Anita oraz Adrian stali się jedną z ulubionych par widzów „Ślubu od pierwszego wejrzenia”, a ich uczucie można było obserwować na srebrnym ekranie przez cały czas trwania show. Para istotnie została dobrze dobrana – świetnie się dogadują. Mają już dwoje dzieci – synka, Jerzyka, oraz zaledwie kilkumiesięczną córeczkę. Jak się jednak okazuje internauci doszukują się sensacji. Ostatnio pod jednym z postów Anity zawrzało. Fanka uczestniczki popularnego programu zauważyła dłuższą nieobecność Adriana. Postanowiła zatem spytać u źródła. Choć początkowo Anita ukrywała komplikacje w związku, prawda wreszcie wyszła na jaw.

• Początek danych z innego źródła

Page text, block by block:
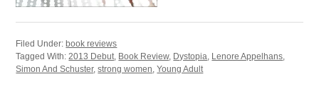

Jak się okazało para faktycznie przeżywała kryzys. Wszystko z powodu rozłąki. Ze względu na pracę małżeństwo dzieliło swoje życie na dwa miasta. Adrian rzadko bywał w domu, co wpłynęło na pogarszające się miedzy nimi relację. Często dochodziło miedzy nimi do sprzeczek, które wynikały z błahych spraw, takich jak np. nie poskładane pranie. Na szczęście udało się rozwiązać problem.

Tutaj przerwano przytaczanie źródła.